Output every entry below word for word, minus the images.

Segment Open

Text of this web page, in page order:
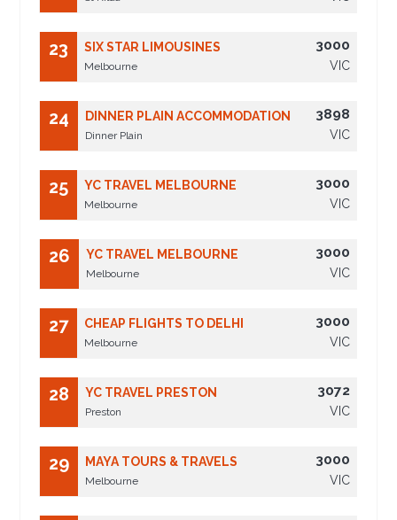
23 SIX STAR LIMOUSINES
Melbourne
3000
VIC
24 DINNER PLAIN ACCOMMODATION
Dinner Plain
3898
VIC
25 YC TRAVEL MELBOURNE
Melbourne
3000
VIC
26 YC TRAVEL MELBOURNE
Melbourne
3000
VIC
27 CHEAP FLIGHTS TO DELHI
Melbourne
3000
VIC
28 YC TRAVEL PRESTON
Preston
3072
VIC
29 MAYA TOURS & TRAVELS
Melbourne
3000
VIC
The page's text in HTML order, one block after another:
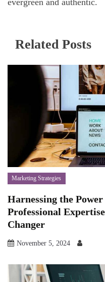
evergreen and authentic.
Related Posts
Marketing Strategies
Harnessing the
Professional
Changer
November 5, 2024
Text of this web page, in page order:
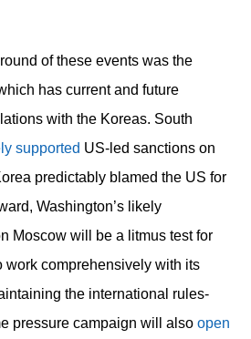
of these events was the
has current and future
with the Koreas. South
supported US-led sanctions on
predictably blamed the US for
Washington’s likely
Moscow will be a litmus test for
work comprehensively with its
the international rules-
pressure campaign will also open
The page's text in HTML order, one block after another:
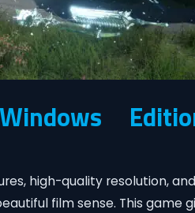
high-quality resolution, and
film sense. This game
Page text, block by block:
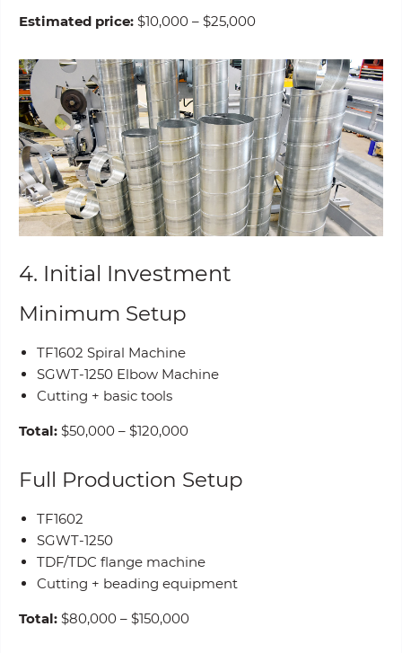
Estimated price: $10,000 – $25,000
4. Initial Investment
Minimum Setup
TF1602 Spiral Machine
SGWT-1250 Elbow Machine
Cutting + basic tools
Total: $50,000 – $120,000
Full Production Setup
TF1602
SGWT-1250
TDF/TDC flange machine
Cutting + beading equipment
Total: $80,000 – $150,000
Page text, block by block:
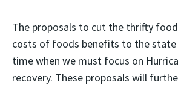
The proposals to cut the thrifty
costs of foods benefits to the state
time when we must focus on
recovery. These proposals will
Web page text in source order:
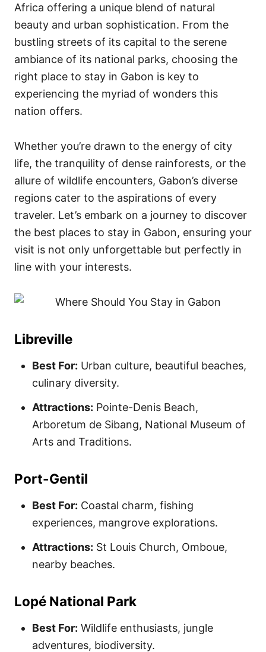
Africa offering a unique blend of natural
beauty and urban sophistication. From the
bustling streets of its capital to the serene
ambiance of its national parks, choosing the
right place to stay in Gabon is key to
experiencing the myriad of wonders this
nation offers.
Whether you’re drawn to the energy of city
life, the tranquility of dense rainforests, or the
allure of wildlife encounters, Gabon’s diverse
regions cater to the aspirations of every
traveler. Let’s embark on a journey to discover
the best places to stay in Gabon, ensuring your
visit is not only unforgettable but perfectly in
line with your interests.
Libreville
Best For: Urban culture, beautiful beaches,
culinary diversity.
Attractions: Pointe-Denis Beach,
Arboretum de Sibang, National Museum of
Arts and Traditions.
Port-Gentil
Best For: Coastal charm, fishing
experiences, mangrove explorations.
Attractions: St Louis Church, Omboue,
nearby beaches.
Lopé National Park
Best For: Wildlife enthusiasts, jungle
adventures, biodiversity.
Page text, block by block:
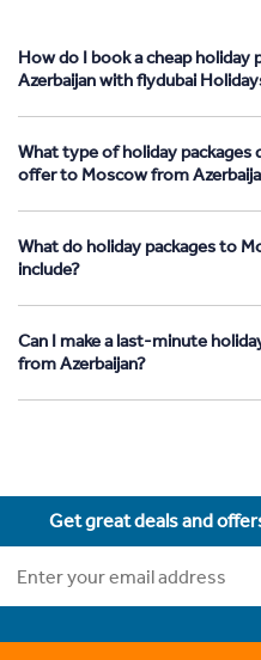
How do I book a cheap
Azerbaijan with flydubai
What type of holiday packages
offer to Moscow from
What do holiday packages to
include?
Can I make a last-minute
from Azerbaijan?
Get great deals and
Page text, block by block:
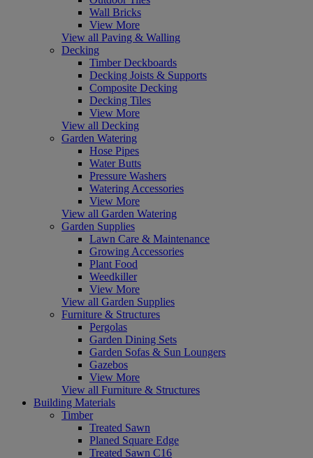
Wall Bricks
View More
View all Paving & Walling
Decking
Timber Deckboards
Decking Joists & Supports
Composite Decking
Decking Tiles
View More
View all Decking
Garden Watering
Hose Pipes
Water Butts
Pressure Washers
Watering Accessories
View More
View all Garden Watering
Garden Supplies
Lawn Care & Maintenance
Growing Accessories
Plant Food
Weedkiller
View More
View all Garden Supplies
Furniture & Structures
Pergolas
Garden Dining Sets
Garden Sofas & Sun Loungers
Gazebos
View More
View all Furniture & Structures
Building Materials
Timber
Treated Sawn
Planed Square Edge
Treated Sawn C16
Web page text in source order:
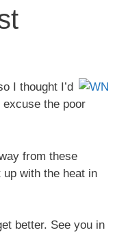
I thought I’d
excuse the poor
from these
with the heat in
better. See you in
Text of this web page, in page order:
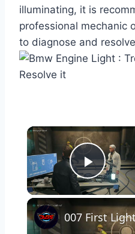
illuminating, it is
professional mechanic
to diagnose and
Play
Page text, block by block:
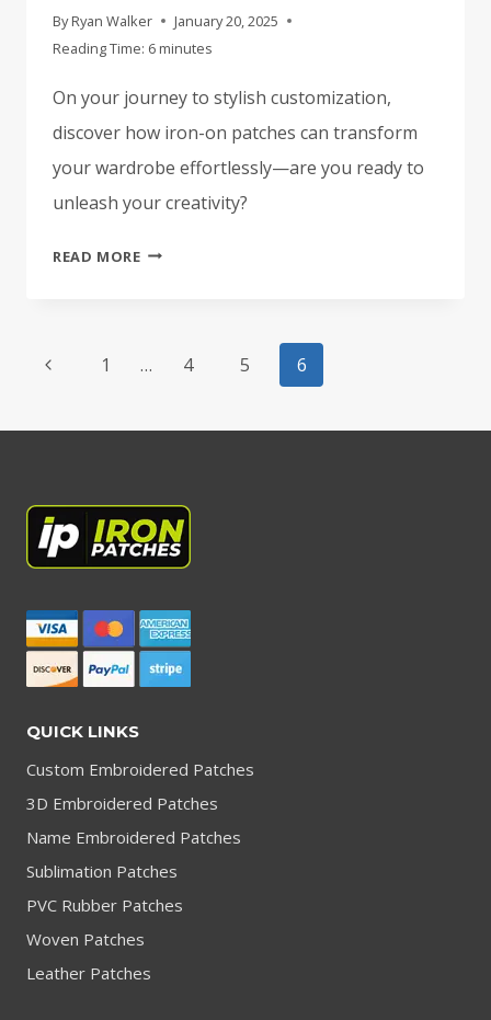
By Ryan Walker
January 20, 2025
Reading Time: 6 minutes
On your journey to stylish customization,
discover how iron-on patches can transform
your wardrobe effortlessly—are you ready to
unleash your creativity?
READ MOREWHAT
PATCHES?
CUSTOMIZATION
Page
Previous1 … 4 5 6
QUICK LINKS
Custom Embroidered Patches
3D Embroidered Patches
Name Embroidered Patches
Sublimation Patches
PVC Rubber Patches
Woven Patches
Leather Patches

Segment Closed

RESPONSE TO THIS EXERCISE |
Text of this web page, in page order:
23 SIX STAR LIMOUSINES
Melbourne
3000
VIC
24 DINNER PLAIN ACCOMMODATION
Dinner Plain
3898
VIC
25 YC TRAVEL MELBOURNE
Melbourne
3000
VIC
26 YC TRAVEL MELBOURNE
Melbourne
3000
VIC
27 CHEAP FLIGHTS TO DELHI
Melbourne
3000
VIC
28 YC TRAVEL PRESTON
Preston
3072
VIC
29 MAYA TOURS & TRAVELS
Melbourne
3000
VIC
The page's text in HTML order, one block after another:
evergreen and authentic.
Related Posts
Marketing Strategies
Harnessing the
Professional
Changer
November 5, 2024
Text of this web page, in page order:
of these events was the
has current and future
with the Koreas. South
supported US-led sanctions on
predictably blamed the US for
Washington’s likely
Moscow will be a litmus test for
work comprehensively with its
the international rules-
pressure campaign will also open
The page's text in HTML order, one block after another:
high-quality resolution, and
film sense. This game
Page text, block by block:
Estimated price: $10,000 – $25,000
4. Initial Investment
Minimum Setup
TF1602 Spiral Machine
SGWT-1250 Elbow Machine
Cutting + basic tools
Total: $50,000 – $120,000
Full Production Setup
TF1602
SGWT-1250
TDF/TDC flange machine
Cutting + beading equipment
Total: $80,000 – $150,000
Page text, block by block:
The proposals to cut the thrifty
costs of foods benefits to the state
time when we must focus on
recovery. These proposals will
Web page text in source order:
Africa offering a unique blend of natural
beauty and urban sophistication. From the
bustling streets of its capital to the serene
ambiance of its national parks, choosing the
right place to stay in Gabon is key to
experiencing the myriad of wonders this
nation offers.
Whether you’re drawn to the energy of city
life, the tranquility of dense rainforests, or the
allure of wildlife encounters, Gabon’s diverse
regions cater to the aspirations of every
traveler. Let’s embark on a journey to discover
the best places to stay in Gabon, ensuring your
visit is not only unforgettable but perfectly in
line with your interests.
Libreville
Best For: Urban culture, beautiful beaches,
culinary diversity.
Attractions: Pointe-Denis Beach,
Arboretum de Sibang, National Museum of
Arts and Traditions.
Port-Gentil
Best For: Coastal charm, fishing
experiences, mangrove explorations.
Attractions: St Louis Church, Omboue,
nearby beaches.
Lopé National Park
Best For: Wildlife enthusiasts, jungle
adventures, biodiversity.
Page text, block by block:
How do I book a cheap
Azerbaijan with flydubai
What type of holiday packages
offer to Moscow from
What do holiday packages to
include?
Can I make a last-minute
from Azerbaijan?
Get great deals and
Page text, block by block:
Wall Bricks
View More
View all Paving & Walling
Decking
Timber Deckboards
Decking Joists & Supports
Composite Decking
Decking Tiles
View More
View all Decking
Garden Watering
Hose Pipes
Water Butts
Pressure Washers
Watering Accessories
View More
View all Garden Watering
Garden Supplies
Lawn Care & Maintenance
Growing Accessories
Plant Food
Weedkiller
View More
View all Garden Supplies
Furniture & Structures
Pergolas
Garden Dining Sets
Garden Sofas & Sun Loungers
Gazebos
View More
View all Furniture & Structures
Building Materials
Timber
Treated Sawn
Planed Square Edge
Treated Sawn C16
Web page text in source order:
I thought I’d
excuse the poor
from these
with the heat in
better. See you in
Text of this web page, in page order:
illuminating, it is
professional mechanic
to diagnose and
Play
Page text, block by block:
By Ryan Walker
January 20, 2025
Reading Time: 6 minutes
On your journey to stylish customization,
discover how iron-on patches can transform
your wardrobe effortlessly—are you ready to
unleash your creativity?
READ MOREWHAT
PATCHES?
CUSTOMIZATION
Page
Previous1 … 4 5 6
QUICK LINKS
Custom Embroidered Patches
3D Embroidered Patches
Name Embroidered Patches
Sublimation Patches
PVC Rubber Patches
Woven Patches
Leather Patches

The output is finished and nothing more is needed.